Within days of next doors cat's both getting run over with a week of each other (advantage of chipped pet's, the police scan the "remains" and contact your) the rats moved into our gardens within a week....Poison and big traps sorted them....


----------



## roadmaster (18 Aug 2015)

Have one old Feral Tom cat that adopted me ,and even though I  feed it...it is just as likely to hiss at me,scatch me,or bite me, as it is to let me touch it.


----------



## Tim Harrison (18 Aug 2015)

...And without cats we wouldn't have a cheap source of substrate
...but I think I could live with that...


Edvet said:


> nothing wrong with that


Oh...now I get it...hence your name Ed - vet...I always thought you were actually called Edvet...


----------



## zozo (18 Aug 2015)

Troi said:


> ...And without cats we wouldn't have a cheap source of substrate
> ...but I think I could live with that...
> 
> Oh...now I get it...hence your name Ed - vet...I always thought you were actually called Edvet...


 i don't think you want to have that name for real in dutch.. It would literaly say Ed-Fat.. or Greasy Ed..


----------



## Aeropars (18 Aug 2015)

Thats the correct stuff what Darrell has pointed out. It works OK as far as I'm concerned however with decent flow around the tank its very easy for plants to be uprooted as its very light.
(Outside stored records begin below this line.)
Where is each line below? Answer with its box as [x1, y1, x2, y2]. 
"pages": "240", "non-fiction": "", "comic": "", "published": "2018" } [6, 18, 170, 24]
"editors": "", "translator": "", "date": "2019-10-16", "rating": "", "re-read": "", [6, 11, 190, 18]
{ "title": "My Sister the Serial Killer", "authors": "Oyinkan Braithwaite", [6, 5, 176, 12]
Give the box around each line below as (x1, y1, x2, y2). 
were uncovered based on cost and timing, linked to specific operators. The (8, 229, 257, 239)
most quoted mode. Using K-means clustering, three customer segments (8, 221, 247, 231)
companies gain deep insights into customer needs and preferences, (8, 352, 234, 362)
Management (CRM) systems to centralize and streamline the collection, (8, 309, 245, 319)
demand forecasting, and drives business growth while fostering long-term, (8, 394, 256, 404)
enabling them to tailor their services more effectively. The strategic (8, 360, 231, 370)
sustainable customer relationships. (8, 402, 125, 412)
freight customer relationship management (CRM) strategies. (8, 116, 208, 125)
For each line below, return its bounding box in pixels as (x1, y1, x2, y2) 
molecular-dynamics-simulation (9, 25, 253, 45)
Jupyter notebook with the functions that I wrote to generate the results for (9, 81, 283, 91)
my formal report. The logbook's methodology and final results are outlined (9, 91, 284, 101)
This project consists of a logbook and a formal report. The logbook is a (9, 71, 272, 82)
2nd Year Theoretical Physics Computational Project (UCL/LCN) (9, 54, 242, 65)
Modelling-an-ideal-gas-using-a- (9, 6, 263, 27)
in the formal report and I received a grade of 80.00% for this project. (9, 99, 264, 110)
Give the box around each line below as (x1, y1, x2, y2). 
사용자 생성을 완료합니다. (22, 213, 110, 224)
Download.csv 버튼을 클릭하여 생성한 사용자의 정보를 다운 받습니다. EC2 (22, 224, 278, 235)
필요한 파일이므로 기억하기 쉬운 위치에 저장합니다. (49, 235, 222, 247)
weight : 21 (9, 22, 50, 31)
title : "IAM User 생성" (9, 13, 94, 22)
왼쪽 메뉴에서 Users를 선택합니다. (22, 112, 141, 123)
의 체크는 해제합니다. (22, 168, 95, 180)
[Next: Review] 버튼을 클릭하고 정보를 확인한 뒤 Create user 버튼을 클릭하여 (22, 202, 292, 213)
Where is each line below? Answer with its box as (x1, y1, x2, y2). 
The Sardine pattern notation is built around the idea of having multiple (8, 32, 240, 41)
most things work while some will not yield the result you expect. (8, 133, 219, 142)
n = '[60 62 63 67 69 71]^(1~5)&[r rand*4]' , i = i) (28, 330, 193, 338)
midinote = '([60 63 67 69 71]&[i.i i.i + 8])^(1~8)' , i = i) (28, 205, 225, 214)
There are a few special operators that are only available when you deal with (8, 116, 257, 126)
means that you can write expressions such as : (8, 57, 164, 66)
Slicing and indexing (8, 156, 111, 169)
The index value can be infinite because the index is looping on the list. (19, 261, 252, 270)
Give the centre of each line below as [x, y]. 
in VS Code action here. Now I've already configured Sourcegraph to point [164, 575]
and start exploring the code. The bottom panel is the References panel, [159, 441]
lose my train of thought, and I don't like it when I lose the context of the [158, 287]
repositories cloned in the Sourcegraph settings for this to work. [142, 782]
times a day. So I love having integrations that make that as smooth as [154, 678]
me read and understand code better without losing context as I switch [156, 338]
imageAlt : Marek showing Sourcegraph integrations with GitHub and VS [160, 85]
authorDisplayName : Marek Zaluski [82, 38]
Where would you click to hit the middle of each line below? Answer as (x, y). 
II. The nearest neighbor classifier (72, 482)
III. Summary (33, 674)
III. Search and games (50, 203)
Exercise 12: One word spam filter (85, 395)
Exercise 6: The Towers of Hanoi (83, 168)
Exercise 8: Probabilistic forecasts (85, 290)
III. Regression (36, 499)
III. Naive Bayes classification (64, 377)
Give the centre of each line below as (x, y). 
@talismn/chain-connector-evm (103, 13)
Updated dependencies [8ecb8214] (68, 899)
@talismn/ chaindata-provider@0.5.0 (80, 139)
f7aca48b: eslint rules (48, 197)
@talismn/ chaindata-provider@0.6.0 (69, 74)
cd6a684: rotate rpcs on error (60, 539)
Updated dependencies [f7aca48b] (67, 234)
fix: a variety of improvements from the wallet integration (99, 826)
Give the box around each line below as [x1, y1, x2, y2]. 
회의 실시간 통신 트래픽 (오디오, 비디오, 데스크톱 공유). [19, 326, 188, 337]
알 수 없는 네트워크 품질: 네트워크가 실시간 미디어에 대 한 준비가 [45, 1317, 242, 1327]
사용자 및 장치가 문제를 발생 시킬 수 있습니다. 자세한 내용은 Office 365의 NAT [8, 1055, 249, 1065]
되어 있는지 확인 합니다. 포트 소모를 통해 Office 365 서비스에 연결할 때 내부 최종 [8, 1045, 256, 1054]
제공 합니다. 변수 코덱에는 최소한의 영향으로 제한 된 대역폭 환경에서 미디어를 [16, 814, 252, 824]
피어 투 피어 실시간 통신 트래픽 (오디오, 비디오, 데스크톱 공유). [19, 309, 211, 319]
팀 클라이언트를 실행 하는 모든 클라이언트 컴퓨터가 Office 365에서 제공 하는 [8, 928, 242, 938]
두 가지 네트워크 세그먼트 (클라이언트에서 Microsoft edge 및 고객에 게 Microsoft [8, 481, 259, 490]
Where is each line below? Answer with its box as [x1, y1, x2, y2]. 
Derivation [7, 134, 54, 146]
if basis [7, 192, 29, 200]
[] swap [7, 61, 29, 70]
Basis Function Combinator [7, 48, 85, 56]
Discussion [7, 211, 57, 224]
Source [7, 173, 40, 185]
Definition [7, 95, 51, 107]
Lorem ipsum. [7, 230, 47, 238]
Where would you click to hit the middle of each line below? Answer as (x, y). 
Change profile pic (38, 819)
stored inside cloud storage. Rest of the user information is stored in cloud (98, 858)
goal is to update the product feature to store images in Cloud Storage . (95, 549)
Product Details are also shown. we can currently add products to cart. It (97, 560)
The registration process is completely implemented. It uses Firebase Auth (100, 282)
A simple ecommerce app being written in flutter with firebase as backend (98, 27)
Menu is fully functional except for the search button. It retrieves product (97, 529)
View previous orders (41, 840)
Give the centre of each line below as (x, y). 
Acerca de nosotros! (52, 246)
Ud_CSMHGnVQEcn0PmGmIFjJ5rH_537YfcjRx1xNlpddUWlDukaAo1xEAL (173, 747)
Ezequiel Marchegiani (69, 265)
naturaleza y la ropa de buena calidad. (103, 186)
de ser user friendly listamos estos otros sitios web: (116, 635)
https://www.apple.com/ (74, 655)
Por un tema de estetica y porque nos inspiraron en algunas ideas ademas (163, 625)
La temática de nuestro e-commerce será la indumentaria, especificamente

I've having a right problem with my replanted stem tops saying down at the moment.


----------



## Tim Harrison (18 Aug 2015)

zozo said:


> i don't think you want to have that name for real in dutch.. It would literaly say Ed-Fat.. or Greasy Ed..


Sorry Ed, I didn't know that
If I post my cat to you next time he's ill do I get mates rates?


----------



## EnderUK (18 Aug 2015)

Aeropars said:


> Thats the correct stuff what Darrell has pointed out. It works OK as far as I'm concerned however with decent flow around the tank its very easy for plants to be uprooted as its very light. I've having a right problem with my replanted stem tops saying down at the moment.



Was going to cap it with sand


----------



## milla (18 Aug 2015)

EnderUK said:


> Was going to cap it with sand



Over time the sand will end up been capped by kitty litter.


----------



## EnderUK (19 Aug 2015)

milla said:


> Over time the sand will end up been capped by kitty litter.



Not if you put a retainer in it, like in the dirt tutorial


----------